Supporting them is a cast of three other varieties of brain cell—microglia, oligodendrocytes and astrocytes—collectively called glial cells (short for “neuroglia”, from the Greek for “nerve glue”). Until recently, as this contemptuous name suggests, these cells were neglected by neurology. That has changed. Glial cells (their filaments stained green in the section of rat hippocampus pictured above, with neuron filaments stained blue and the nuclei of both stained red) are now fashionable topics of study. The results have blown away the idea that they are mere glue.

Microglia are gardeners. They prune links between neurons to keep the network in order.

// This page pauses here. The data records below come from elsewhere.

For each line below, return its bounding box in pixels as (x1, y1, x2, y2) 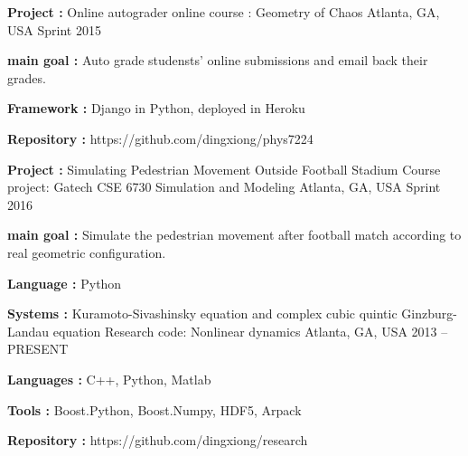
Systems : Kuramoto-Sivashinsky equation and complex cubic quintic (7, 304, 398, 323)
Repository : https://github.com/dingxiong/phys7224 (7, 128, 314, 147)
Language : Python (7, 273, 122, 292)
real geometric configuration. (7, 242, 166, 261)
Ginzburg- (401, 304, 457, 323)
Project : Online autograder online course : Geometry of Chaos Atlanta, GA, (7, 3, 440, 21)
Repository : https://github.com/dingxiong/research (7, 431, 308, 450)
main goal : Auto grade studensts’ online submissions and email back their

Oligodendrocytes, long dismissed as mere insulators of the electrically conductive fibres called axons via which neurons communicate, have crucial roles in tweaking axonic signals. And astrocytes, the most interesting of the lot, turn synapses—the junctions where axons meet and transfer signals—into the biological equivalents of transistors, by regulating the flow of information passing through them.

Out of ‘cyte, out of mind

Nor are these results of merely academic interest. Misbehaving glial cells are now implicated in a range of conditions, from autism to multiple sclerosis to obsessive-compulsive disorder. Their study thus has important medical applications. They are also of interest to those who design the brain-simulacra called artificial neural networks, on which machine learning and artificial intelligence (AI) depend. So, while it remains true that neurons are the stars of the cranial theatre, the other actors’ roles are being rapidly elucidated. And, with that, the play’s plot is thickening.

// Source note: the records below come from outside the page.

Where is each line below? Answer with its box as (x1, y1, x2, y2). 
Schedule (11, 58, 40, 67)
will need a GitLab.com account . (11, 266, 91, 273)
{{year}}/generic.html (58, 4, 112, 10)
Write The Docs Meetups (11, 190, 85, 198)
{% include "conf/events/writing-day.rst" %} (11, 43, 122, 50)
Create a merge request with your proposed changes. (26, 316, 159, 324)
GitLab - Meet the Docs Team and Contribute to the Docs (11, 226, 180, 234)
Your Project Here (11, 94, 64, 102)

For microglia, the crucial paper was published in 2012. In it Dorothy Schafer of Harvard Medical School and her colleagues showed that these cells prune synapses during brain development, and that this is a process that continues into a person’s mid-twenties. Before that, microglia had been viewed merely as part of the immune system, important for mopping up pathogens and cellular debris, but basically Cinderellas. Dr Schafer turned them into belles of the ball. She found that, by hunting down and swallowing rarely used synapses, microglia keep the brain lean and mean, streamlining the computations neurons perform and ensuring the organ remains as efficient as possible.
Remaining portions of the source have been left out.